# Turn Off Air Conditioner Power



## Mtowner (Oct 18, 2010)

I've been told it is a good idea to turn off the electric power to my AC during the winter months.  Is this an acceptable idea?  It is suppose to save electricity, but I don't want to cause a bigger problem if I shut it off?


----------



## kok328 (Oct 18, 2010)

I shut mine off at the breaker.  My logic is that is a lighting storm or power surge should occur, then the A/C won't get hit.


----------



## DrHicks (Oct 19, 2010)

I normally don't cut the power to my AC unit during the winter months.  No particular reason, other than that I just never have.

A lot of central air units will have a breaker/fuse panel outside the house, right by the unit.  You can either flip the switch, or just pull the fuses.


----------



## woodchuck (Oct 19, 2010)

Some units have a dryer in them to get rid of any moisture that forms in the system. The instructions it says to follow after a power outage during which moisture could have built up is to restore the power but not to run the system until it's been on an hour for every hour it's been without power.


----------



## paul52446m (Oct 19, 2010)

Mtowner said:


> I've been told it is a good idea to turn off the electric power to my AC during the winter months.  Is this an acceptable idea?  It is suppose to save electricity, but I don't want to cause a bigger problem if I shut it off?

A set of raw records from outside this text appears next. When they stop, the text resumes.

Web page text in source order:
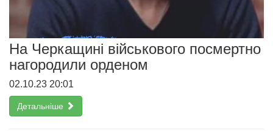
На Черкащині військового посмертно
нагородили орденом
02.10.23 20:01
Детальніше
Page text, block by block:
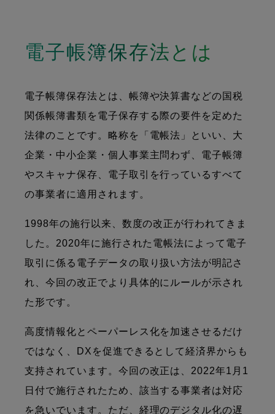
電子帳簿保存法とは
電子帳簿保存法とは、帳簿や決算書などの国税
関係帳簿書類を電子保存する際の要件を定めた
法律のことです。略称を「電帳法」といい、大
企業・中小企業・個人事業主問わず、電子帳簿
やスキャナ保存、電子取引を行っているすべて
の事業者に適用されます。
1998年の施行以来、数度の改正が行われてきま
した。2020年に施行された電帳法によって電子
取引に係る電子データの取り扱い方法が明記さ
れ、今回の改正でより具体的にルールが示され
た形です。
高度情報化とペーパーレス化を加速させるだけ
ではなく、DXを促進できるとして経済界からも
支持されています。今回の改正は、2022年1月1
日付で施行されたため、該当する事業者は対応
を急いでいます。ただ、経理のデジタル化の遅
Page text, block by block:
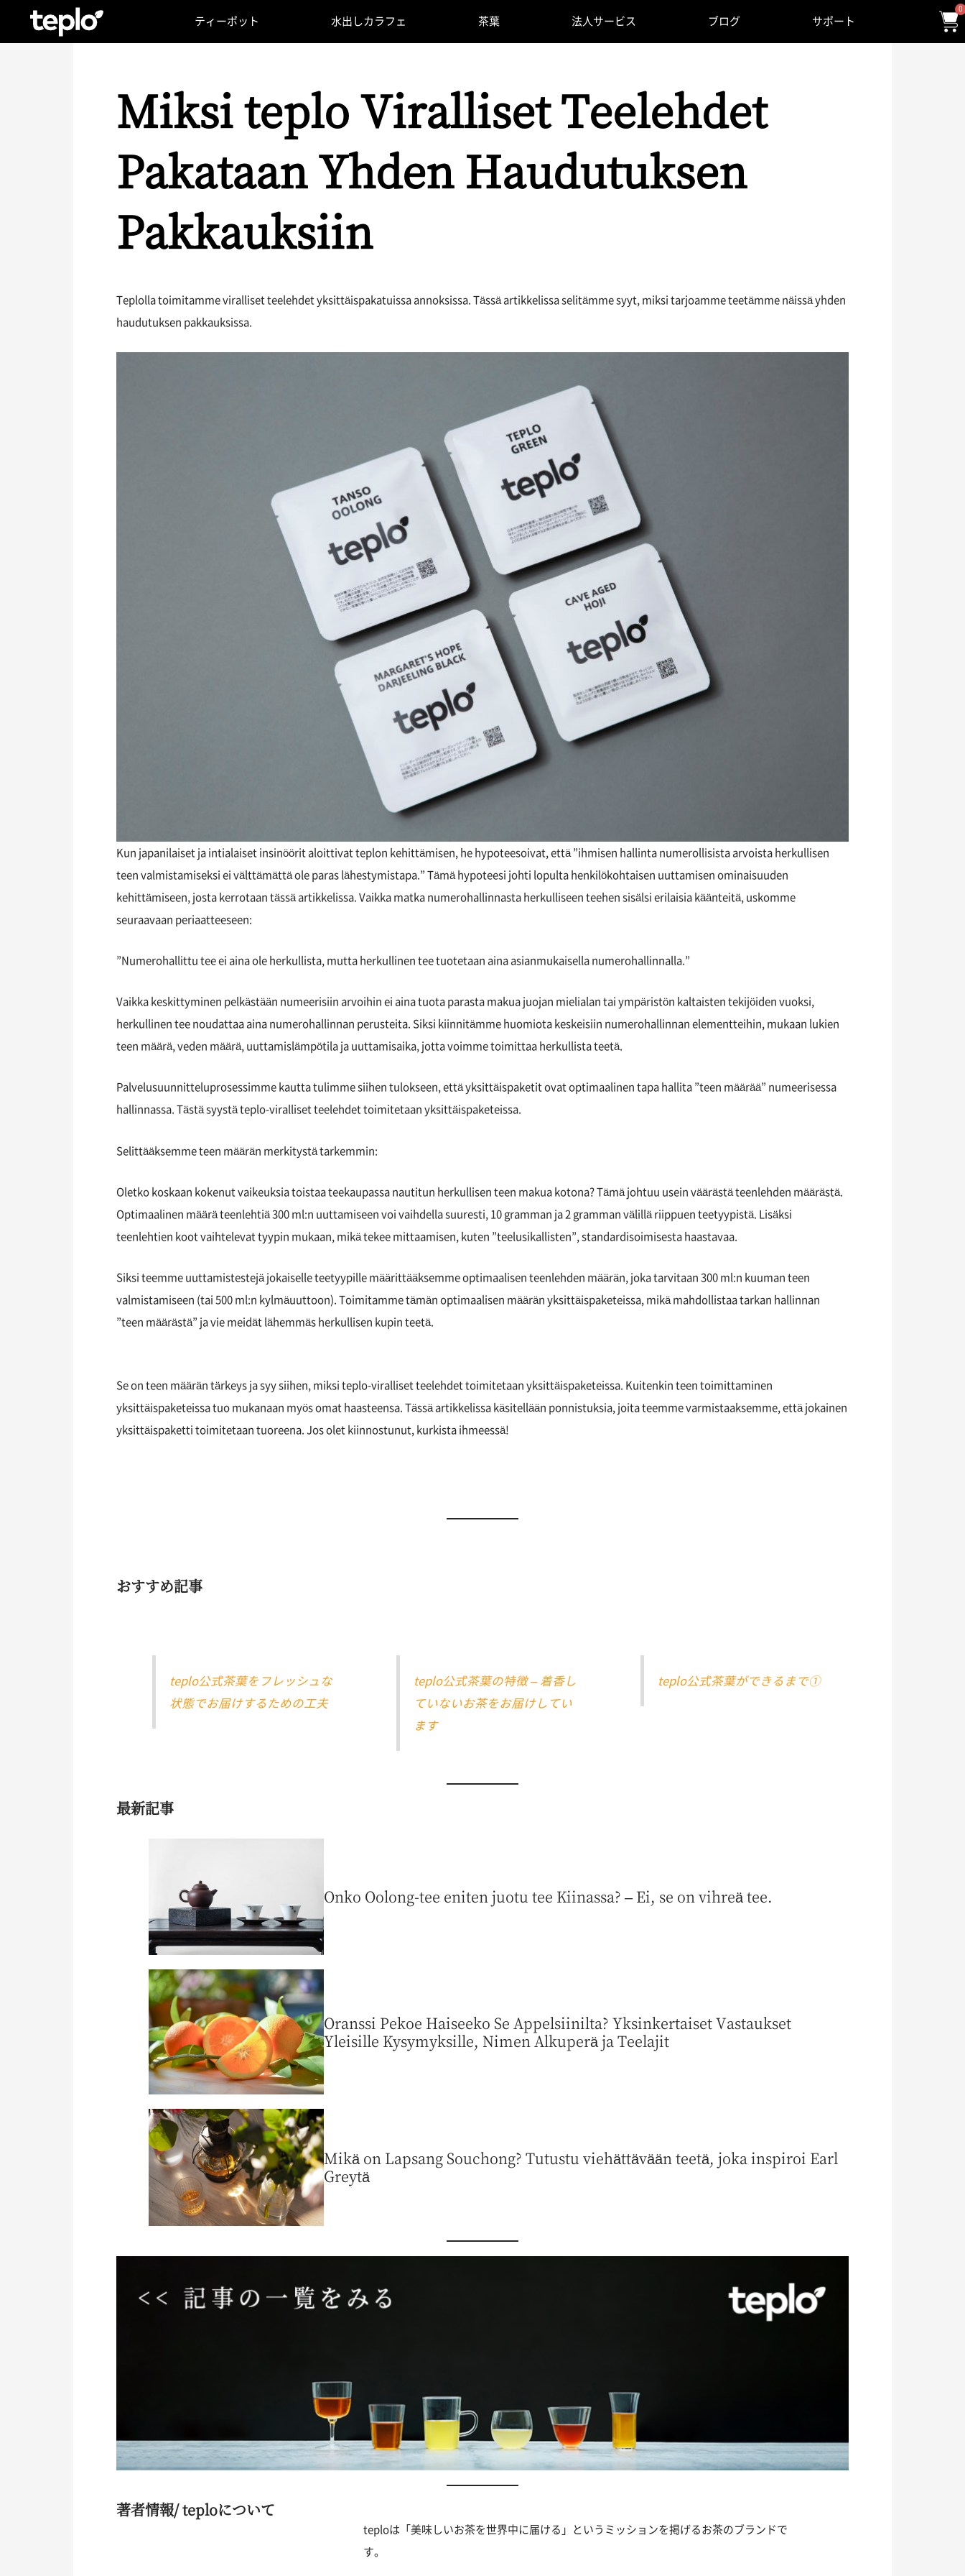
ティーポット 水出しカラフェ 茶葉 法人サービス ブログ サポート
0
Miksi teplo Viralliset Teelehdet
Pakataan Yhden Haudutuksen
Pakkauksiin
Teplolla toimitamme viralliset teelehdet yksittäispakatuissa annoksissa. Tässä artikkelissa selitämme syyt, miksi tarjoamme teetämme näissä yhden
haudutuksen pakkauksissa.
Kun japanilaiset ja intialaiset insinöörit aloittivat teplon kehittämisen, he hypoteesoivat, että ”ihmisen hallinta numerollisista arvoista herkullisen
teen valmistamiseksi ei välttämättä ole paras lähestymistapa.” Tämä hypoteesi johti lopulta henkilökohtaisen uuttamisen ominaisuuden
kehittämiseen, josta kerrotaan tässä artikkelissa. Vaikka matka numerohallinnasta herkulliseen teehen sisälsi erilaisia käänteitä, uskomme
seuraavaan periaatteeseen:
”Numerohallittu tee ei aina ole herkullista, mutta herkullinen tee tuotetaan aina asianmukaisella numerohallinnalla.”
Vaikka keskittyminen pelkästään numeerisiin arvoihin ei aina tuota parasta makua juojan mielialan tai ympäristön kaltaisten tekijöiden vuoksi,
herkullinen tee noudattaa aina numerohallinnan perusteita. Siksi kiinnitämme huomiota keskeisiin numerohallinnan elementteihin, mukaan lukien
teen määrä, veden määrä, uuttamislämpötila ja uuttamisaika, jotta voimme toimittaa herkullista teetä.
Palvelusuunnitteluprosessimme kautta tulimme siihen tulokseen, että yksittäispaketit ovat optimaalinen tapa hallita ”teen määrää” numeerisessa
hallinnassa. Tästä syystä teplo-viralliset teelehdet toimitetaan yksittäispaketeissa.
Selittääksemme teen määrän merkitystä tarkemmin:
Oletko koskaan kokenut vaikeuksia toistaa teekaupassa nautitun herkullisen teen makua kotona? Tämä johtuu usein väärästä teenlehden määrästä.
Optimaalinen määrä teenlehtiä 300 ml:n uuttamiseen voi vaihdella suuresti, 10 gramman ja 2 gramman välillä riippuen teetyypistä. Lisäksi
teenlehtien koot vaihtelevat tyypin mukaan, mikä tekee mittaamisen, kuten ”teelusikallisten”, standardisoimisesta haastavaa.
Siksi teemme uuttamistestejä jokaiselle teetyypille määrittääksemme optimaalisen teenlehden määrän, joka tarvitaan 300 ml:n kuuman teen
valmistamiseen (tai 500 ml:n kylmäuuttoon). Toimitamme tämän optimaalisen määrän yksittäispaketeissa, mikä mahdollistaa tarkan hallinnan
”teen määrästä” ja vie meidät lähemmäs herkullisen kupin teetä.
Se on teen määrän tärkeys ja syy siihen, miksi teplo-viralliset teelehdet toimitetaan yksittäispaketeissa. Kuitenkin teen toimittaminen
yksittäispaketeissa tuo mukanaan myös omat haasteensa. Tässä artikkelissa käsitellään ponnistuksia, joita teemme varmistaaksemme, että jokainen
yksittäispaketti toimitetaan tuoreena. Jos olet kiinnostunut, kurkista ihmeessä!
おすすめ記事
teplo公式茶葉をフレッシュな
状態でお届けするための工夫
teplo公式茶葉の特徴 – 着香し
ていないお茶をお届けしてい
ます
teplo公式茶葉ができるまで①
最新記事
Onko Oolong-tee eniten juotu tee Kiinassa? – Ei, se on vihreä tee.
Oranssi Pekoe Haiseeko Se Appelsiinilta? Yksinkertaiset Vastaukset
Yleisille Kysymyksille, Nimen Alkuperä ja Teelajit
Mikä on Lapsang Souchong? Tutustu viehättävään teetä, joka inspiroi Earl
Greytä
著者情報/ teploについて
teploは「美味しいお茶を世界中に届ける」というミッションを掲げるお茶のブランドで
す。

Turning off your ac power does not save on power unless you have a crankcase heater to keep your compressor warm. The main reason to 
turn off the ac power is, if a child or anyone makes a mistake and and turns the air on in the real cold weather it will slug the oil out out of the compressor 
 and then it will be running with no oil for a while until the oil works it way around and back to the compressor. It like taking all the oil out of you car engine and then running it for ten min.. So i tell all my customers to turn off power in the winter.  Later Paul


----------



## Mtowner (Oct 20, 2010)

Thanks for the takes.  I'm shutting off the power until Spring and warmer temps


----------